Think Big is at its best when the authors describe specific innovations that CFI has delivered. The Smart Mirror, for example, incorporates an electronic display and mobile phone connection into an everyday object. It’s used to collect medical data from seniors and to deliver reminders to them. The prototype was developed at Mayo’s Healthy Aging and Independent Living Lab, a simulated senior living environment located inside a retirement community. Developing both of these innovations—the mirror and the lab—entailed a willingness to prioritize the needs and expectations of consumers over more traditional medical service considerations. This approach represents a significant departure for an organization like the Mayo Clinic. Mayo has traditionally followed a “medical practice” model that treats the patient as a passive recipient of provider services.

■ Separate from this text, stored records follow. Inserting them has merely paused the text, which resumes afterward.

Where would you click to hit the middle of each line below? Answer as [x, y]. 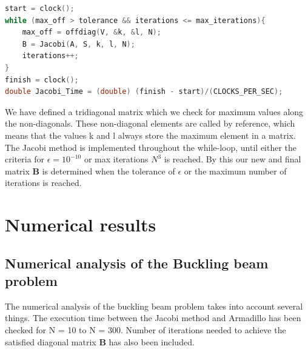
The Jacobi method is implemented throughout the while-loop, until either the [151, 147]
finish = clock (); [42, 80]
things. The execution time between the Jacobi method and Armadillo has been [153, 318]
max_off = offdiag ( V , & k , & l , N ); [92, 32]
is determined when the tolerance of [109, 171]
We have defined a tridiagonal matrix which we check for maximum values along [154, 111]
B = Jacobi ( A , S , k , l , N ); [79, 44]
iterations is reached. [43, 183]

CFI’s use of design thinking renders the patient an active user and promotes medical consumerism.

Think Big reads like an introductory-level textbook. It’s collegial and approachable, but theoretical jargon and marketing buzzwords weigh down what would otherwise be fresh concepts and at times obfuscate the authors’ message. A paragraph on “acceptance of the normalization of deviance,” for example, needlessly and erroneously introduces critical theory to make the simple point that mediocre performance has become acceptable within health care. (Mediocrity is, by definition, normal rather than deviant.)

Overall, though, Think Big offers a refreshingly practical look at innovation in the health sector, as seen through the lens of an institution that has brought design thinking to patient care. It celebrates incremental improvements and a willingness to “start small” within complex systems. Design thinkers will appreciate the application of those principles to an environment that is starving for such an approach. Die-hard disruptors will need to look elsewhere.